Однако слуга огорчил его:
— А Степана нет. Ночью вроде прискакал к нему гонец из родного дома с вестью, что, мол, батюшка его при смерти. Так Степан всем сказал и уехал…
Князь Олелькович очень огорчился и попытался соединить в одно целое смутные обрывки воспоминаний о каком-то вчерашнем ночном разговоре со Степаном, но, так ничего и не вспомнив, плюнул на это дело и отправился поправлять здоровье один.
…Тем временем Степан во всю мочь скакал прямо в Вильно — далеко от Слуцка, но дня за три думал поспеть.
Он скакал и подбирал слова, чтобы красиво и убедительно рассказать доктору Корнелиусу Моркусу, какой огромный секрет государственной важности удалось ему добыть на службе братству, и выразить надежду на то, что теперь его неудачное начало будет забыто, промах исправлен и ему, наконец, разрешат пройти процедуру приобщения, чтобы иметь полное право с гордостью носить звание брата Первой заповеди…
Глава третья
УТРЕННЯЯ ЗВЕЗДА
…К концу сентября хан Ахмат стал не на шутку тревожиться.
От короля не было никаких известий, и не появилось поблизости никаких литовских войск, готовых соединиться с ордынскими для совместного похода на Москву.
А еще хана насторожило то, что, стоило лишь его войскам выйти, как ему казалось, неожиданно на западные берега Угры, на восточных очень скоро появилось огромное количество московских пушек и воинов, будто они стояли наготове где-то рядом и сразу выдвинулись к реке.
Теперь по всей Угре идут странные бои через речку, ордынцам пришлось отступить подальше от берега и прятаться в кустах, потому что пушки и пищали начали наносить ощутимый урон, но они делают вылазки, уничтожают потихоньку московские пушки, одним словом, идет затяжная позиционная война.
Хан послал к королю в Троки своего гонца с простым и коротким вопросом "Когда?".
А потом задумался над вопросом "Почему?".
Почему московиты так быстро появились на Угре? Его тайны не знал никто. Он сказал о ней Азов-Шаху только тогда, когда войска уже повернули на Угру.
Даже если допустить, что Азов-Шах тут же проговорился и это известие немедленно полетело в Москву, то все равно за такое короткое время войска с пушками не преодолели бы этого расстояния. Значит, они еще раньше были неподалеку. Значит, готовились. Значит, знали давно. Значит, снова Богадур! Ах, сколько ошибок наделал этот глупый мальчишка! Вероятнее всего, он проболтался московитам, что летом они придут снова.
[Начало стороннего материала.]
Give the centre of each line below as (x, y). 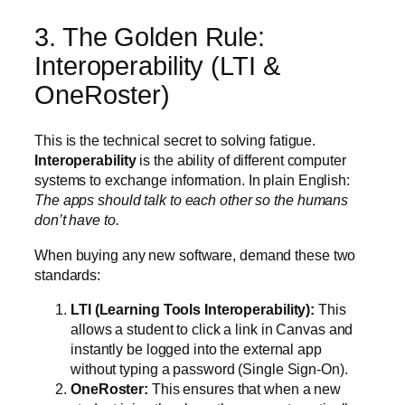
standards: (68, 274)
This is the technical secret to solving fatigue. (175, 141)
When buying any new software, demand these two (195, 254)
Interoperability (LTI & (157, 66)
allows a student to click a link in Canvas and (212, 329)
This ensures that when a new (245, 388)
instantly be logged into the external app (196, 348)
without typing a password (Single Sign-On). (209, 368)
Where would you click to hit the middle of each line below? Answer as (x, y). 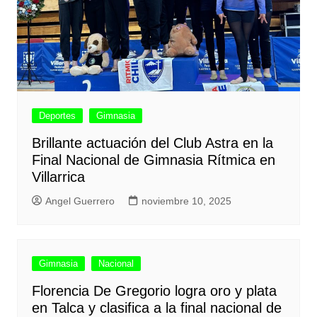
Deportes (57, 115)
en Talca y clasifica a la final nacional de (156, 307)
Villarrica (58, 177)
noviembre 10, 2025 (186, 201)
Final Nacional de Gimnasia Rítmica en (153, 160)
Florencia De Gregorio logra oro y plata (154, 290)
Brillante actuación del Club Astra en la (152, 143)
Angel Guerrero (80, 201)
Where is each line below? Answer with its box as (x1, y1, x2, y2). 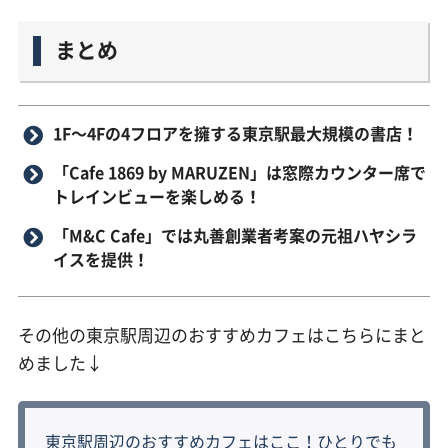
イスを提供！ (52, 246, 149, 271)
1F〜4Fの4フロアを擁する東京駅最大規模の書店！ (52, 120, 418, 145)
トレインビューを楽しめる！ (52, 183, 261, 208)
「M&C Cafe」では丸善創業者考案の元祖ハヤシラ (52, 222, 417, 247)
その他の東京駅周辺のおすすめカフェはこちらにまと (17, 321, 426, 347)
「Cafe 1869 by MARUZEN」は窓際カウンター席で (52, 159, 426, 184)
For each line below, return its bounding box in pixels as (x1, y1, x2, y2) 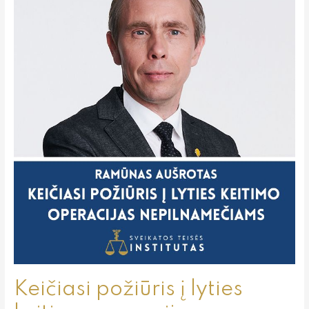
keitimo (12, 27, 46, 37)
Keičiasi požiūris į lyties (13, 278, 243, 300)
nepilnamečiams (12, 59, 88, 69)
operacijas (12, 43, 61, 53)
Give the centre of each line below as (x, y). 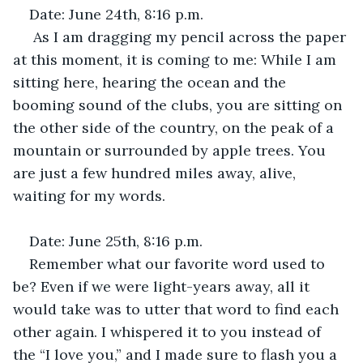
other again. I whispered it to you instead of (169, 331)
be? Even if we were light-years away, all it (163, 286)
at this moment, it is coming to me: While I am (177, 59)
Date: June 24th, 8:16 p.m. (116, 14)
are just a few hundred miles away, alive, (156, 173)
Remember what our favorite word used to (179, 263)
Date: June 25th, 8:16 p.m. (116, 241)
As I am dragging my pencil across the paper (190, 36)
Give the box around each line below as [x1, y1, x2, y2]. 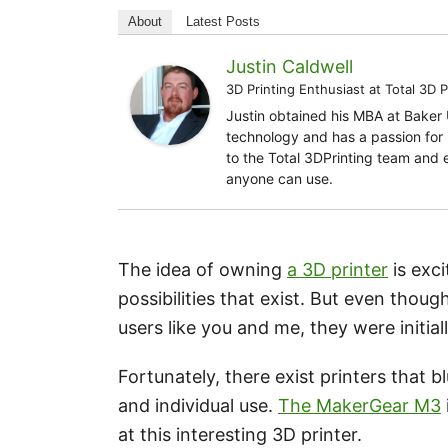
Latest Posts [186, 14, 260, 30]
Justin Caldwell [226, 56, 353, 78]
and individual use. [118, 395, 278, 417]
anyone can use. [226, 170, 333, 188]
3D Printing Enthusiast [226, 81, 365, 98]
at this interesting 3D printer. [118, 424, 362, 446]
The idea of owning [118, 259, 287, 281]
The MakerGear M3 [278, 395, 441, 417]
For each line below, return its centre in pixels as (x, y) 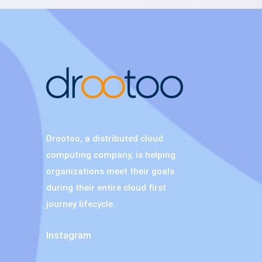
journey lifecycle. (81, 204)
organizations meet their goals (110, 171)
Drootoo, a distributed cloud (105, 139)
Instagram (69, 235)
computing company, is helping (111, 155)
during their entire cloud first (106, 188)
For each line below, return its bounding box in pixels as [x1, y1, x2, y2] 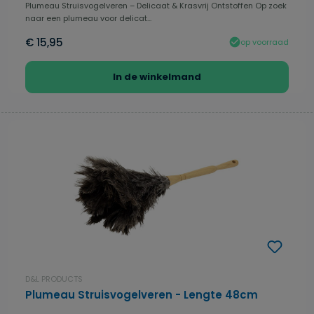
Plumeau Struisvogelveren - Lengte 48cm [25, 287, 258, 303]
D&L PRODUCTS [25, 273, 83, 285]
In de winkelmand [113, 70, 201, 84]
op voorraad [240, 36, 289, 48]
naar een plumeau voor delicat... [25, 13, 151, 25]
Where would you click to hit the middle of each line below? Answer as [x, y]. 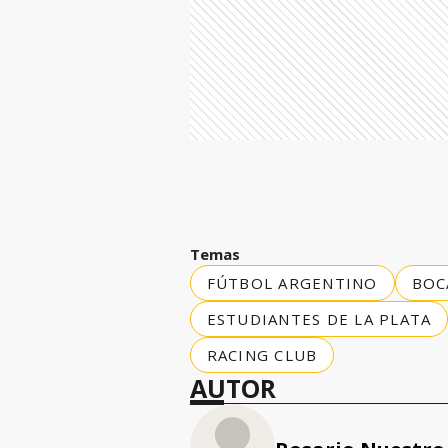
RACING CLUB [262, 354]
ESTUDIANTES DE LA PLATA [319, 318]
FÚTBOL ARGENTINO [292, 282]
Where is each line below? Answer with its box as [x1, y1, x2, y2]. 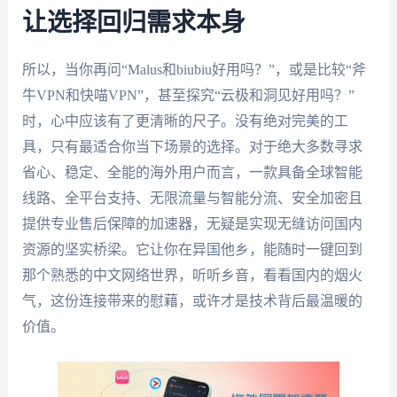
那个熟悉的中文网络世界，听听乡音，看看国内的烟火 [21, 267, 362, 283]
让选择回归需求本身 [21, 10, 245, 35]
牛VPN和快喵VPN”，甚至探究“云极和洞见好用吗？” [21, 87, 354, 103]
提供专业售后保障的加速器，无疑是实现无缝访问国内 [21, 215, 362, 231]
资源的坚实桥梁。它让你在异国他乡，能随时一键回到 [21, 241, 362, 257]
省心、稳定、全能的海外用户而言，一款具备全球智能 [21, 164, 362, 180]
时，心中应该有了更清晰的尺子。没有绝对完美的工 [21, 113, 348, 128]
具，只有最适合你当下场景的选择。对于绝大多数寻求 [21, 138, 362, 154]
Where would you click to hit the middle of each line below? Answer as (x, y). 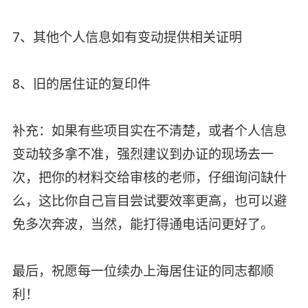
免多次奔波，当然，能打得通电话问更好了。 (143, 224)
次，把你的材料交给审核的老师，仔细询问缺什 (149, 177)
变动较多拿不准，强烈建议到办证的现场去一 (143, 154)
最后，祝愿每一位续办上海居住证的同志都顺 (143, 271)
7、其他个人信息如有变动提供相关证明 (127, 37)
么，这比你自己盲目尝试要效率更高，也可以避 (149, 200)
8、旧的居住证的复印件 (81, 84)
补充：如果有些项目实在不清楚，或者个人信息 (149, 130)
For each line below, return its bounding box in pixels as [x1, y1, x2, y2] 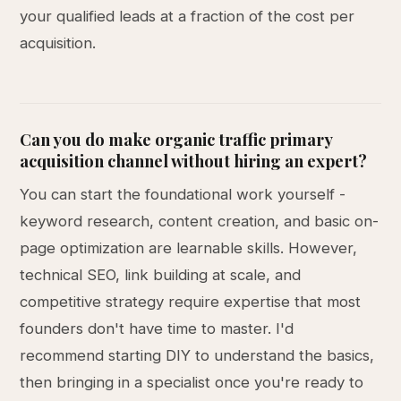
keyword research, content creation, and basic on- [20, 212, 380, 230]
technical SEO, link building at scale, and [20, 266, 302, 284]
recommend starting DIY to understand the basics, [20, 346, 375, 364]
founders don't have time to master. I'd [20, 320, 294, 337]
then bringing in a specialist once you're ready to [20, 373, 364, 391]
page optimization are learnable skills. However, [20, 239, 358, 257]
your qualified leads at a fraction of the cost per [20, 7, 355, 25]
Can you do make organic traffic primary [20, 128, 333, 150]
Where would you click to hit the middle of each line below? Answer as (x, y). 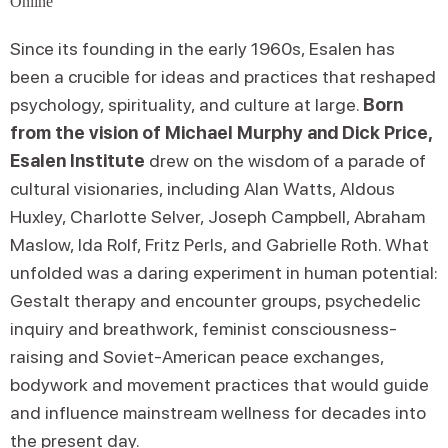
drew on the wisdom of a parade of (285, 160)
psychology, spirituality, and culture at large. (186, 104)
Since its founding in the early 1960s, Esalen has (202, 48)
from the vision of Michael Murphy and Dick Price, (221, 132)
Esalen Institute (77, 160)
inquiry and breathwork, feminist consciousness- (203, 328)
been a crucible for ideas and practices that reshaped (223, 76)
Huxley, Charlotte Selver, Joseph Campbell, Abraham (217, 216)
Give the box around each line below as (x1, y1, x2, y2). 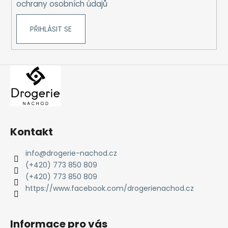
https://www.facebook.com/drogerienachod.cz (25, 183, 194, 194)
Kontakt (10, 125, 53, 139)
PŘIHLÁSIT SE (30, 24, 72, 35)
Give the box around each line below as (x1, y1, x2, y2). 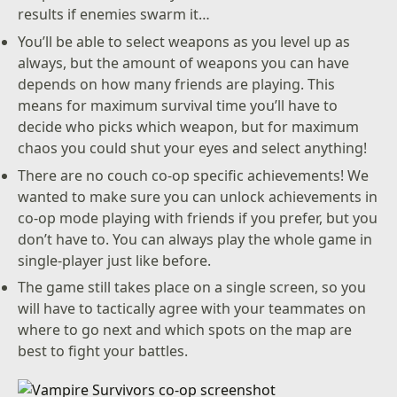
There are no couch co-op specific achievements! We (18, 165, 370, 185)
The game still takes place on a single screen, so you (18, 277, 367, 298)
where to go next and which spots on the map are (18, 320, 353, 340)
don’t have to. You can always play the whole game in (18, 229, 373, 249)
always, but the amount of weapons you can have (18, 52, 350, 73)
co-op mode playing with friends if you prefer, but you (18, 207, 378, 228)
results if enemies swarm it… (18, 4, 211, 25)
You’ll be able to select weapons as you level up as (18, 31, 351, 51)
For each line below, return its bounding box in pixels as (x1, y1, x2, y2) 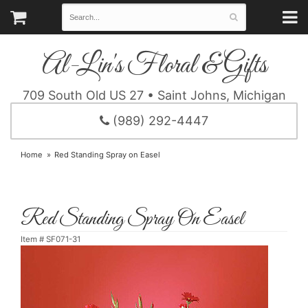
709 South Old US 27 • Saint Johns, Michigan (22, 88, 286, 103)
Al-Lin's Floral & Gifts (41, 49, 267, 84)
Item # (21, 234, 46, 245)
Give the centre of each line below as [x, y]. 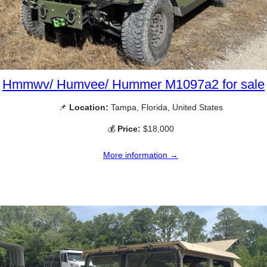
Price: [129, 128]
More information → [141, 155]
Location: [89, 108]
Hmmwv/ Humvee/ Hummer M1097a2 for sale [133, 85]
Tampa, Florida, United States [166, 108]
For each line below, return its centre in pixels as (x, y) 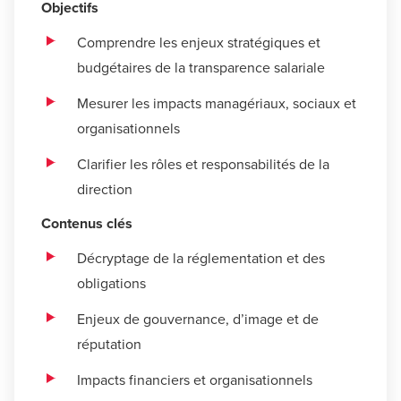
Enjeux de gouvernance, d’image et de (198, 319)
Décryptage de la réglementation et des (201, 258)
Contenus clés (87, 223)
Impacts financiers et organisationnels (195, 380)
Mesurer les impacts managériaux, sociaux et (217, 103)
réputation (109, 344)
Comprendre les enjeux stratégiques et (199, 42)
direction (105, 189)
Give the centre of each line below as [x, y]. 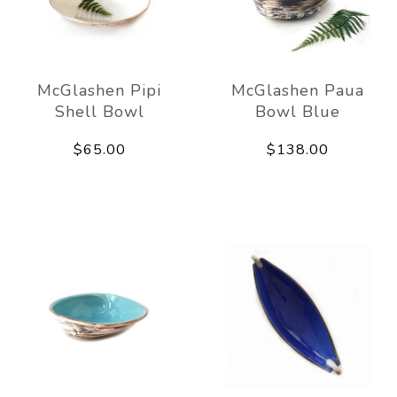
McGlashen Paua [298, 90]
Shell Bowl [99, 111]
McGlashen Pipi [99, 90]
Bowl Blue [298, 111]
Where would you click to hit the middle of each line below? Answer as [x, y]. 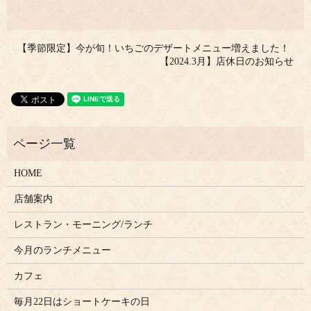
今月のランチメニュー [62, 251]
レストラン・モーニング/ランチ [83, 225]
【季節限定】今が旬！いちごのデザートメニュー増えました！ [153, 49]
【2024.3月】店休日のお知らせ [227, 62]
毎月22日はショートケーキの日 [82, 302]
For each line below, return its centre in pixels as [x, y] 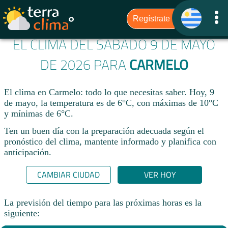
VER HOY [160, 175]
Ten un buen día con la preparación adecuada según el [104, 131]
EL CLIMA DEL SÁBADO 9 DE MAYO [114, 45]
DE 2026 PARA [84, 65]
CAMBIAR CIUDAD [68, 175]
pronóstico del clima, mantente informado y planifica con [110, 141]
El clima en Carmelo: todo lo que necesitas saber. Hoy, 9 [109, 92]
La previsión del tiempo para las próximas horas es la [103, 202]
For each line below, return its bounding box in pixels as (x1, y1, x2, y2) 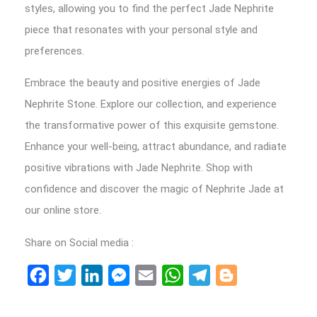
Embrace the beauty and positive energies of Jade (25, 76, 260, 89)
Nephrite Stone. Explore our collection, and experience (25, 98, 277, 110)
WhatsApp (183, 268, 235, 282)
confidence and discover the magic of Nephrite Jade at (25, 183, 284, 195)
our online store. (25, 204, 101, 217)
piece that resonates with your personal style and (25, 23, 258, 36)
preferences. (25, 45, 84, 57)
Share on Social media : (25, 236, 134, 249)
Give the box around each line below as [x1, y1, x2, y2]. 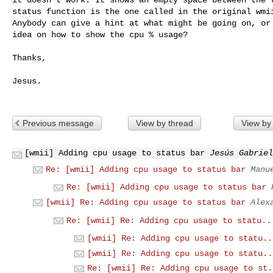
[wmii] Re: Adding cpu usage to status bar [46, 197, 246, 207]
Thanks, [12, 52, 46, 63]
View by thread [135, 118, 193, 128]
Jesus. [12, 76, 41, 86]
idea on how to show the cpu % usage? [12, 29, 188, 40]
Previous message [23, 118, 94, 128]
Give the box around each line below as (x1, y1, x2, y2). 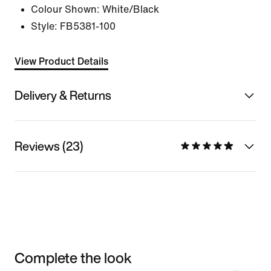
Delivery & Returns (15, 86, 111, 104)
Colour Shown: (31, 4, 100, 15)
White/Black (102, 4, 159, 15)
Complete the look (15, 246, 132, 269)
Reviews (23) (15, 137, 83, 155)
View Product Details (15, 56, 108, 67)
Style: (31, 21, 57, 31)
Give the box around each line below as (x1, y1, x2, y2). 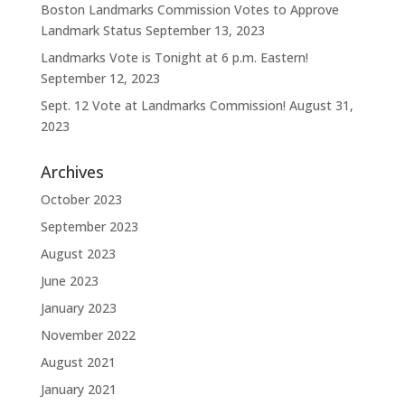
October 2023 (40, 191, 122, 208)
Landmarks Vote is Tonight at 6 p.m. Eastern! (40, 49, 308, 66)
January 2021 (40, 381, 117, 398)
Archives (40, 161, 104, 183)
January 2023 (40, 299, 117, 316)
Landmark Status (40, 22, 142, 39)
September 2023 (40, 218, 138, 235)
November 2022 (40, 326, 136, 344)
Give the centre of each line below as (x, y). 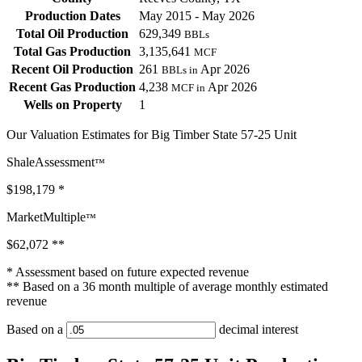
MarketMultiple (46, 217)
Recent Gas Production (72, 87)
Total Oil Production (72, 34)
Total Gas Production (72, 52)
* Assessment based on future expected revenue (128, 272)
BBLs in (180, 70)
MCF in (188, 88)
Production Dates (72, 16)
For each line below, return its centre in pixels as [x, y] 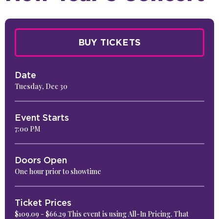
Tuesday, [30, 87]
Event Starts [42, 118]
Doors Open [41, 160]
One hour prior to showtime [58, 172]
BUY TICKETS [109, 43]
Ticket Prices [43, 203]
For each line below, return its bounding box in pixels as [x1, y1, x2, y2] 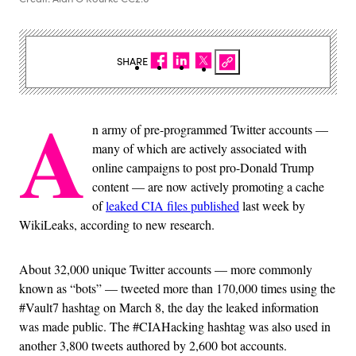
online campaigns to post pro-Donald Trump [92, 158, 314, 176]
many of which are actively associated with [92, 139, 307, 157]
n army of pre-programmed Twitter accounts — [92, 120, 328, 137]
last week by [239, 196, 305, 214]
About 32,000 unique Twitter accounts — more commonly [19, 260, 312, 277]
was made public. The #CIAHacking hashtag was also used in [19, 317, 331, 335]
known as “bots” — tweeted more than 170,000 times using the [19, 279, 335, 296]
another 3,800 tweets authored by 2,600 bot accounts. [19, 336, 287, 354]
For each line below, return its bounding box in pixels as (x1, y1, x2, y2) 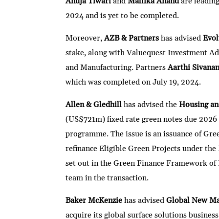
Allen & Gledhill (66, 100, 122, 110)
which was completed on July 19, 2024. (66, 77, 201, 88)
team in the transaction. (66, 173, 149, 183)
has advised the (122, 100, 179, 110)
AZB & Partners (104, 33, 159, 44)
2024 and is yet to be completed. (66, 11, 179, 21)
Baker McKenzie (66, 196, 123, 206)
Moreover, (66, 33, 105, 44)

Те двое раненых, которых московиты вернули хану, чтобы сообщить о бесславной гибели сына, не слышали ничего такого, но они оба уже находились без сознания от полученных ран, когда происходил последний разговор и поединок между его сыном и той женщиной.
Ахмату все время казалось, что была во всем этом еще какая-то тайна, и единственный человек, который мог ее знать, — женщина по имени Анница Медведева. Он давно знал это имя. Еще тогда, вернувшись без своего командира, Сайд сразу назвал его.